A year ago, a flew down the D’Entrecasteaux Channel, over the shoulder of Precipitous Bluff, across the south-western forest, and onto a tiny gravel airstrip at a place called Melaleuca. It was the beginning of a one-hundred kilometre walk along the south coast of Tasmania.
Over the next ten days, ground parrots were expelled from the buttongrass at my approach. I drank from cold tea-stained creeks and strung up my clothes on coastal banksias. Further south, Maatsuyker Island rose from the sea, a big isosceles triangle shrouded in powdery pink light. Seaweed pasta, sassafras tea.

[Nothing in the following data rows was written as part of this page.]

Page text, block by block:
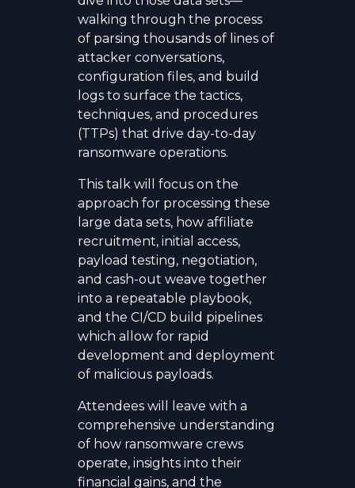
walking through the process
of parsing thousands of lines of
attacker conversations,
configuration files, and build
logs to surface the tactics,
techniques, and procedures
(TTPs) that drive day-to-day
ransomware operations.
This talk will focus on the
approach for processing these
large data sets, how affiliate
recruitment, initial access,
payload testing, negotiation,
and cash-out weave together
into a repeatable playbook,
and the CI/CD build pipelines
which allow for rapid
development and deployment
of malicious payloads.
Attendees will leave with a
comprehensive understanding
of how ransomware crews
operate, insights into their
financial gains, and the
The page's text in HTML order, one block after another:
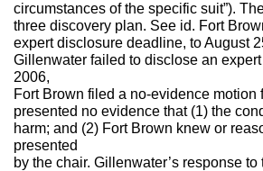
circumstances of the specific suit”).
three discovery plan. See id. Fort
expert disclosure deadline, to August
Gillenwater failed to disclose an
2006,
Fort Brown filed a no-evidence
presented no evidence that (1) the
harm; and (2) Fort Brown knew or
presented
by the chair. Gillenwater’s response

At the highest point of the track, atop the Ironbounds, I looked at the zigzag of mountain ranges, jagging countless kilometres into the distance. I thought of lost things, as I often do – of the lost heritage of the Aborigines, of the probable extinction of the thylacine, of the drowned pink beach of Lake Pedder. But I also remembered that, at one time, the decision to walk along the south coast of Tasmania was an idea and a dream, and it had since become a present reality. And rising up onto the top of that mountain, taking a nip of whisky to celebrate, I realised that I was seeing new mountains, new tracks, new ways of being, and that they were becoming a possible future for me as well.
The frenetic ocean churned at my south flank for ten days straight.